- Task item
Without any pictures, print the lines below from the one that has "instead we will" through the one that has "python another_make_plot.py --dataset", exactly and nothing else.

- Items listed in a dataset
----

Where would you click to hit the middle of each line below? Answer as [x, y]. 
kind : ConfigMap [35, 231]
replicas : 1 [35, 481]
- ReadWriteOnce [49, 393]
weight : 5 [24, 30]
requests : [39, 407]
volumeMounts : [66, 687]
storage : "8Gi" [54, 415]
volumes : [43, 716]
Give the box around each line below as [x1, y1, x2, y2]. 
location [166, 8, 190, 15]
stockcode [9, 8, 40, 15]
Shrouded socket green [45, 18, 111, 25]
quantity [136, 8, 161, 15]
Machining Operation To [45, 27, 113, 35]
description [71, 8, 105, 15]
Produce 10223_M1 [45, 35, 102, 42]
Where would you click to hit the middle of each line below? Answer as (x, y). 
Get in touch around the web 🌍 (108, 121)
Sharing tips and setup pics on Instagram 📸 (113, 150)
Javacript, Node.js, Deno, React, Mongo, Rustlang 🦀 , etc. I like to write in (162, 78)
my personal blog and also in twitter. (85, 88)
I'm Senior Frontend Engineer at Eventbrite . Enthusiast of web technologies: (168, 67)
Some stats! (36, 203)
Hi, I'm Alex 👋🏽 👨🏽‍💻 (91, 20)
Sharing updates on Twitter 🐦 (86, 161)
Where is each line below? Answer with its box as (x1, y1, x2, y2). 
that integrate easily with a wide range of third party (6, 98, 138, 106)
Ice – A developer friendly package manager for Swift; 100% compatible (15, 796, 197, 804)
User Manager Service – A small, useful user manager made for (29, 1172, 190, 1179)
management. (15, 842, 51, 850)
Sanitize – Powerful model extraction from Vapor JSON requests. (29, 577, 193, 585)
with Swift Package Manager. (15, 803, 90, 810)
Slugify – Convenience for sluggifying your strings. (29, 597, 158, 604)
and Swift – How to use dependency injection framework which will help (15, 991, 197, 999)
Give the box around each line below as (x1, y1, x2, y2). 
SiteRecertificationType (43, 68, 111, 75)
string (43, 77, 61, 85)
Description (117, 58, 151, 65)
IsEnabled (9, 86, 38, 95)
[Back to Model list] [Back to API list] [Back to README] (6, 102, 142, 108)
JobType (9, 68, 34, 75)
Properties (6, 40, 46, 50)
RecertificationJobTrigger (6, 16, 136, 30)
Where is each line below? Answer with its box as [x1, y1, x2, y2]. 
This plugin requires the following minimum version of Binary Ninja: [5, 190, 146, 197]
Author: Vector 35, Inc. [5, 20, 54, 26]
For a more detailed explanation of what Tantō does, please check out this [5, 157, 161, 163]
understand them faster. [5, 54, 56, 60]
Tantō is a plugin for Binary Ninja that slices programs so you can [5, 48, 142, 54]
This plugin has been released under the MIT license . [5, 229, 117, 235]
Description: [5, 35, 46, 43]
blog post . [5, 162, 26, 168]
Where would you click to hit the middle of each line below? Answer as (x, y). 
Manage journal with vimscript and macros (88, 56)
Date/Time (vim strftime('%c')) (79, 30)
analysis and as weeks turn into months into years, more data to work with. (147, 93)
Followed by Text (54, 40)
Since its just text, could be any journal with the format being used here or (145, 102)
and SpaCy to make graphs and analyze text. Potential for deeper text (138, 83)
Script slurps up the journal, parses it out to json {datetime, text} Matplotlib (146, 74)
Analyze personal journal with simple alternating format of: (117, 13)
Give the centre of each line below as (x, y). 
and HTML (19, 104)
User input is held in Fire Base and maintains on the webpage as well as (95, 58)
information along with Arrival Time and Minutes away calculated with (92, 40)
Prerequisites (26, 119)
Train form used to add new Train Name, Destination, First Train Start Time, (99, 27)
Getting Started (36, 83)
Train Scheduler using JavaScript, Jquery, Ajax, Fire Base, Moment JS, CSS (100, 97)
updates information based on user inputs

----

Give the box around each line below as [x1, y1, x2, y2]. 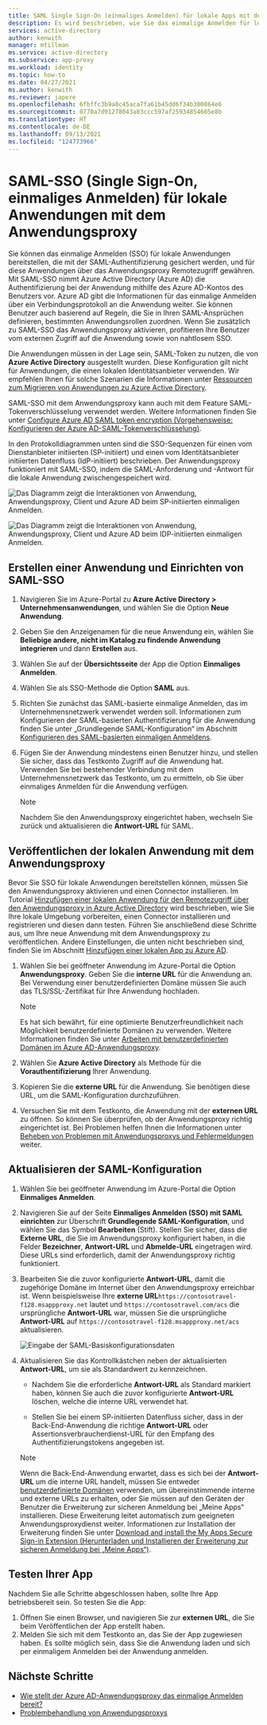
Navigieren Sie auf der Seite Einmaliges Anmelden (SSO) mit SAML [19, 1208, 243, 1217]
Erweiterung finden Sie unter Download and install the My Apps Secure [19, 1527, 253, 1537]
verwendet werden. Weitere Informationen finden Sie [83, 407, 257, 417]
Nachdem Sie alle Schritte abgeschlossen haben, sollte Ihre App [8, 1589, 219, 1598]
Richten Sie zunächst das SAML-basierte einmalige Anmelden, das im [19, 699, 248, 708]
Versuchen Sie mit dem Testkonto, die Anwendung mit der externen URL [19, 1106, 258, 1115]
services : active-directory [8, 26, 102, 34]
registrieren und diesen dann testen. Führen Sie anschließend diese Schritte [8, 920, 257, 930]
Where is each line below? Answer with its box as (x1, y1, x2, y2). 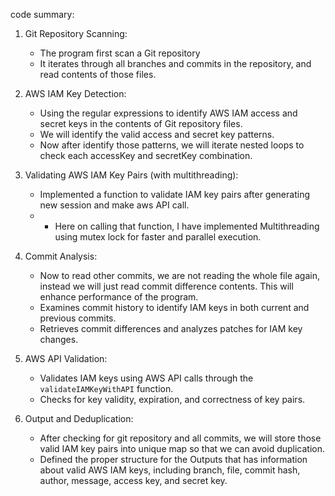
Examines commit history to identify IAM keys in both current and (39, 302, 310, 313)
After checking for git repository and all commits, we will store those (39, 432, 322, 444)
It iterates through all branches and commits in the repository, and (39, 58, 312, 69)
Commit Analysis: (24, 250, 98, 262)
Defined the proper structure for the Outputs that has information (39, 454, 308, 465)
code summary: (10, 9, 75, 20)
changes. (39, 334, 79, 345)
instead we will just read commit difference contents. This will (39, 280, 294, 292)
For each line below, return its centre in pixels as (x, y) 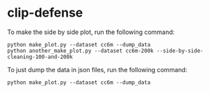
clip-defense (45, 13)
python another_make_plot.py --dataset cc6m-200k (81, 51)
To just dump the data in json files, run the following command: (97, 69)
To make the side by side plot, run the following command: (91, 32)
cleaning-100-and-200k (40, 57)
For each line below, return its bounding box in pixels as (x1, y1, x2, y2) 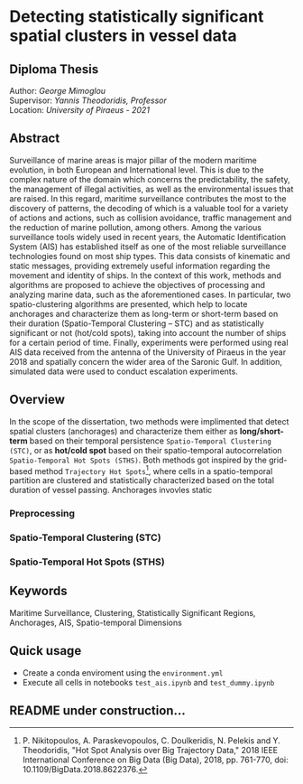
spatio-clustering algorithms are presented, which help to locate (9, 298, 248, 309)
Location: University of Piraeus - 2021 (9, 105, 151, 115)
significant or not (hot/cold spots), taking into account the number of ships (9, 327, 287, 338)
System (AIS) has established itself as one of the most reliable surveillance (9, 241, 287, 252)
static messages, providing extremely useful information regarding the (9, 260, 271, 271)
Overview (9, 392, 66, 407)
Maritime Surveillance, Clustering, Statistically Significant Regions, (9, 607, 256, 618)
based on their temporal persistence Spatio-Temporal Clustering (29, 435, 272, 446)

----

- Solution
instead we will just read commit difference contents. This will (39, 280, 294, 292)
For each line below, return its centre in pixels as (x, y) 
clip-defense (45, 13)
python another_make_plot.py --dataset cc6m-200k (81, 51)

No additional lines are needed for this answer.